MOST's Results

Measurable Success

Time and time again, MOST parents tell us that they are overwhelmingly pleased with the school they have been able to choose for their child, with the help of a MOST scholarship.  In a 2009 survey of MOST parents, we learned why they are happy with the schools and with the impact the schools have on their scholarship students: because of their love of learning and of school, because of their choice of friends, because of their moral development, and because of their ability to reach their potential as scholars, athletes, artists and community servants.

As for student achievement, the efficacy of these types of scholarship programs is notoriously difficult to measure, particularly in the case of a relatively small program like MOST.  While we do conduct evaluations of our program, the results have been mostly inconclusive thus far because of small sample sizes and the difficulty of comparing achievement as measured by many different tests.  However what we found in an evaluation of the 2002-2003 school year was that MOST students are exceeding the academic achievement of Memphis City School students.  The study of the 2006-2007 school year showed that the group of low-income MOST students tested comparably to national averages, with several instances of percentile rankings above the national average.

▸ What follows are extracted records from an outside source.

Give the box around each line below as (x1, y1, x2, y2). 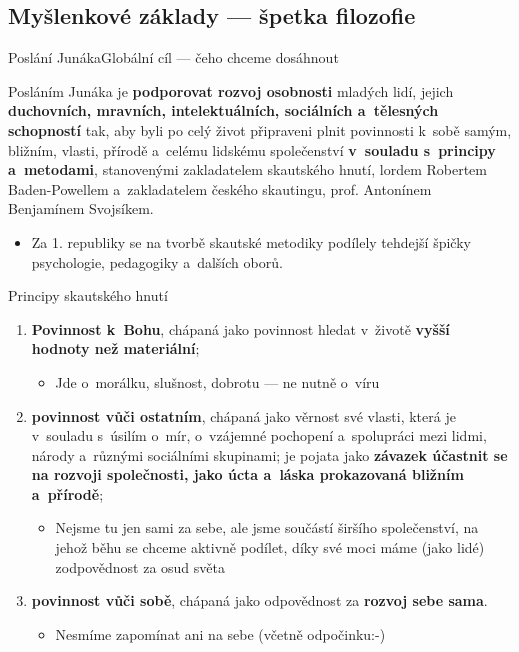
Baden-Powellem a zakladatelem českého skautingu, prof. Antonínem (8, 178, 432, 199)
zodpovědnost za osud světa (55, 556, 225, 577)
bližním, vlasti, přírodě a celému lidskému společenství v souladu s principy (8, 139, 496, 160)
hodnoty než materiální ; (31, 338, 200, 359)
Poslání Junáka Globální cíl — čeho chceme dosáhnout (8, 47, 339, 68)
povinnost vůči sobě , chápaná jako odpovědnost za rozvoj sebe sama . (31, 590, 488, 611)
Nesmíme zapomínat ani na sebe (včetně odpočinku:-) (55, 623, 386, 644)
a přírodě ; (31, 483, 104, 504)
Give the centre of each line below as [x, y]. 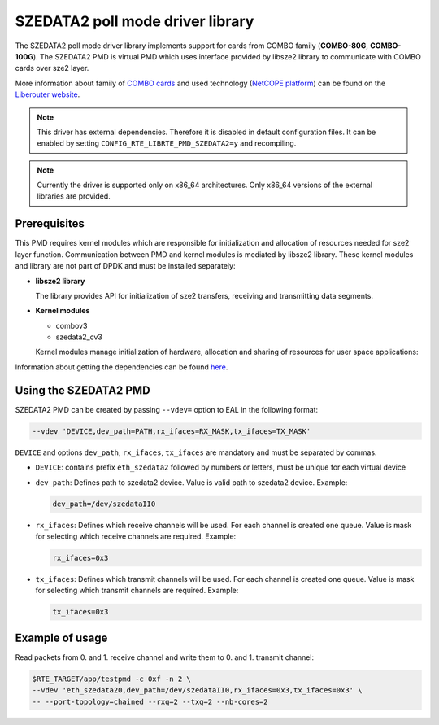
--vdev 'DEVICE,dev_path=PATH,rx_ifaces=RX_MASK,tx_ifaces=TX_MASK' [172, 431]
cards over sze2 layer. [52, 68]
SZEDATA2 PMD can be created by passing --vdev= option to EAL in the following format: [167, 409]
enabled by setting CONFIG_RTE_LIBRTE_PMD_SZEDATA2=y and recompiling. [167, 143]
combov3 [72, 325]
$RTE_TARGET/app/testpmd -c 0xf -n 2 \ [111, 679]
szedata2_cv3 [79, 337]
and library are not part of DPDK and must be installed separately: [125, 266]
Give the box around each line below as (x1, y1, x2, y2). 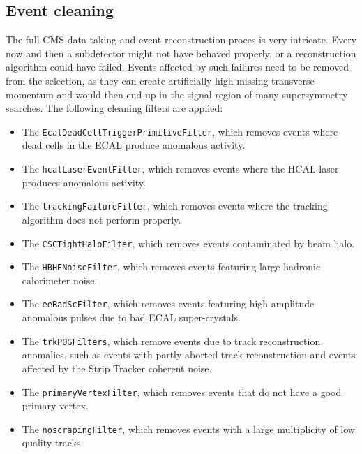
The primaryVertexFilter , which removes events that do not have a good (22, 384, 342, 399)
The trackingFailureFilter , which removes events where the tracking (22, 198, 328, 213)
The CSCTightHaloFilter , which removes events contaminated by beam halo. (22, 235, 355, 250)
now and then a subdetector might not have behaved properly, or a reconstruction (6, 45, 356, 60)
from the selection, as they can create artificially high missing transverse (6, 73, 315, 87)
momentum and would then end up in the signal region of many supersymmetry (6, 87, 348, 101)
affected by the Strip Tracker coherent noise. (22, 360, 212, 375)
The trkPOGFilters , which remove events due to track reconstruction (22, 333, 321, 348)
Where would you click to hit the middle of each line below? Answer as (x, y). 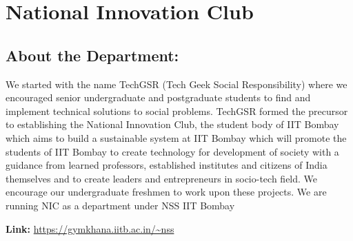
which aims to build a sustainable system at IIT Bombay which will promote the (176, 137)
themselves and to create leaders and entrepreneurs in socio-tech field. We (162, 178)
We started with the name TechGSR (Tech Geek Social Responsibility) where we (176, 84)
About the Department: (92, 55)
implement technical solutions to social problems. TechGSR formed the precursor (177, 111)
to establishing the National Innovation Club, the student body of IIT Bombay (172, 124)
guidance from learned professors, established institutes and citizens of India (167, 165)
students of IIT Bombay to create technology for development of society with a (172, 151)
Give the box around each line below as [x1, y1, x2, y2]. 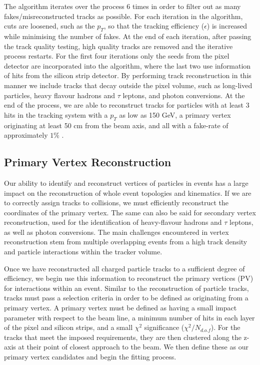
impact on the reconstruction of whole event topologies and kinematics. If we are [4, 187, 251, 198]
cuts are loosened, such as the [4, 21, 95, 31]
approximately [4, 130, 48, 140]
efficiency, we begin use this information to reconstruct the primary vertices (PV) [4, 273, 253, 283]
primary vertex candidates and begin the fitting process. [4, 351, 176, 362]
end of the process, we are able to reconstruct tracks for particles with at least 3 [4, 100, 249, 110]
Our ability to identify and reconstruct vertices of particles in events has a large [4, 177, 248, 188]
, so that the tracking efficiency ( [103, 21, 204, 31]
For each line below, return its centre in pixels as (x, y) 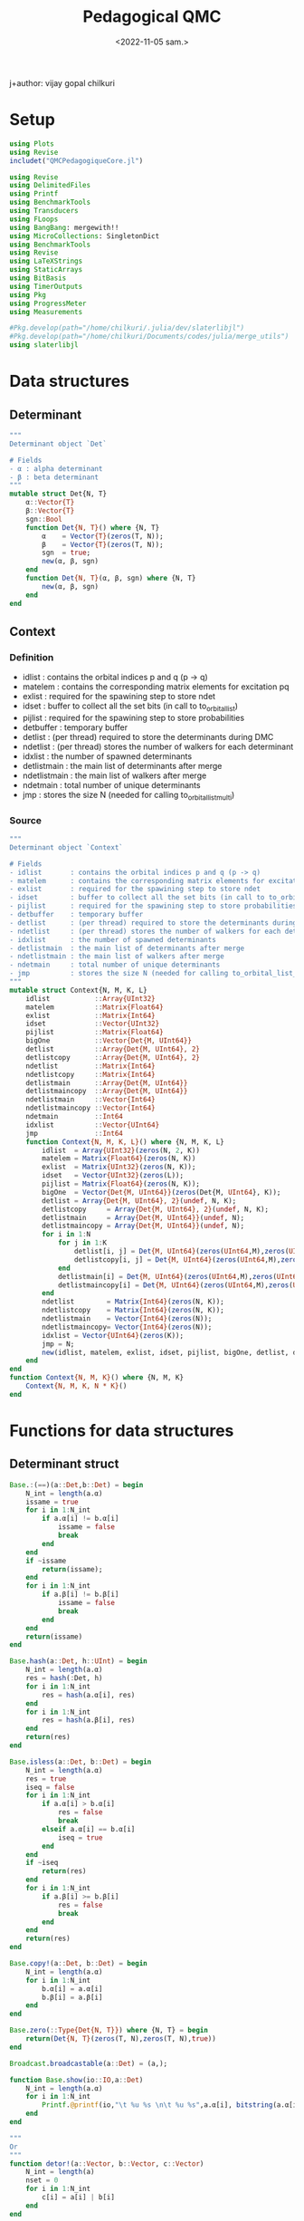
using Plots (32, 144)
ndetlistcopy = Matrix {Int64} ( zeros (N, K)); (133, 1311)
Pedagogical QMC (152, 17)
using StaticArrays (46, 270)
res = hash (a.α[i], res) (89, 1695)
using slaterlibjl (44, 345)
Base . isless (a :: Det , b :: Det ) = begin (81, 1762)
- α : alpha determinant (56, 468)
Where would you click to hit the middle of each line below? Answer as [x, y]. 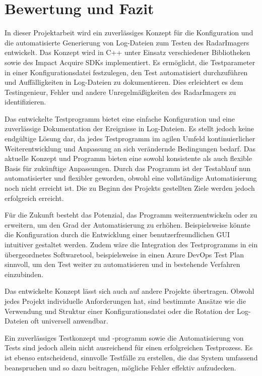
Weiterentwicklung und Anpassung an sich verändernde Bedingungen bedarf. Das [130, 148]
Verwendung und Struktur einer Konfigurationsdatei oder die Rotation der [120, 311]
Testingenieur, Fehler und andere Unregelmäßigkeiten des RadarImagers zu [120, 92]
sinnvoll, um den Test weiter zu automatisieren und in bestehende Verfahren [122, 264]
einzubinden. [24, 274]
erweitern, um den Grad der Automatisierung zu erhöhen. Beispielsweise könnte [127, 224]
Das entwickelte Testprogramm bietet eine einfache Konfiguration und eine [120, 118]
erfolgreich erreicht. [34, 198]
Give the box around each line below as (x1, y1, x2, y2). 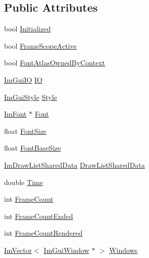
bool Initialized (4, 23, 51, 34)
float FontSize (4, 125, 46, 136)
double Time (4, 176, 43, 187)
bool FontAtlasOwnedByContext (4, 57, 105, 68)
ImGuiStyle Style (4, 91, 57, 102)
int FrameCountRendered (4, 228, 83, 238)
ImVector (4, 244, 32, 255)
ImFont (4, 108, 27, 119)
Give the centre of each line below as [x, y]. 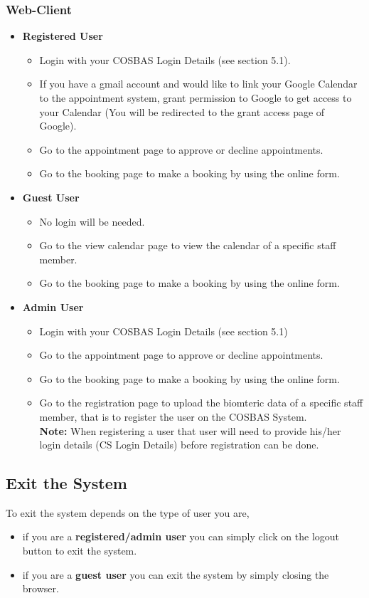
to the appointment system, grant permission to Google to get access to [196, 98]
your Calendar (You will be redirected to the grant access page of [182, 111]
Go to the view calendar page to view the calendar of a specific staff [188, 245]
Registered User [63, 36]
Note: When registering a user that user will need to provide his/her [190, 430]
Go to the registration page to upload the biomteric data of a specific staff [201, 403]
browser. [41, 588]
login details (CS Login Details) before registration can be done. [179, 445]
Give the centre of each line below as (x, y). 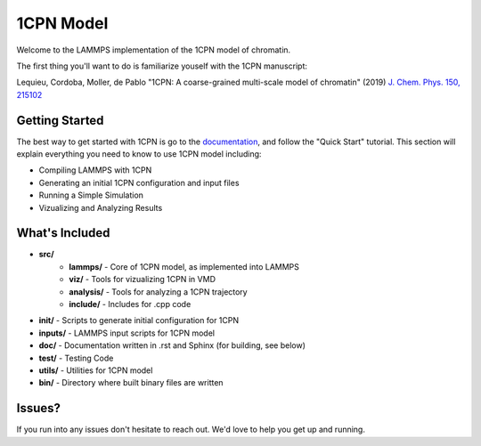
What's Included (63, 233)
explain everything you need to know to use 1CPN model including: (139, 154)
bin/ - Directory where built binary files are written (131, 383)
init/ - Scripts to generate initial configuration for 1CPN (139, 320)
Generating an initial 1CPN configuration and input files (139, 182)
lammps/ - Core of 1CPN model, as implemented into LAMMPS (184, 266)
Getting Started (60, 120)
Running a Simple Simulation (91, 195)

Results of Scholarship Programs Nationally

A report entitled A Win-Win Solution: The Empirical Evidence on School Vouchers, out in March 2011 by The Foundation for Educational Choice, says that the ten “gold standard” studies that have been conducted on voucher programs provide empirical evidence consistently showing vouchers improving outcomes for both participants and public schools.

Programs in Charlotte, Newark, and San Francisco similarly show scholarship students performing as well or better than national averages, a remarkable feat considering that recipients all come from economically disadvantaged backgrounds, which typically results in lower levels of academic achievement. Another study of the school choice program within the Charlotte-Mecklenburg School System demonstrates the value of parental choice -- low-income students in Charlotte who won a school-choice lottery were more likely to graduate from high school, attend a four-year college, and earn a bachelor’s degree than their peers who didn’t benefit from school choice, according to a study from the National Bureau of Economic Research.

Additionally, a study released in 2010 showed large academic gains among low-income children attending low-poverty public schools in Raleigh, North Carolina.  MOST believes strongly in economic diversity in our schools, and that the MOST program allows more low-income students to have access to schools with a diverse socio-economic student body.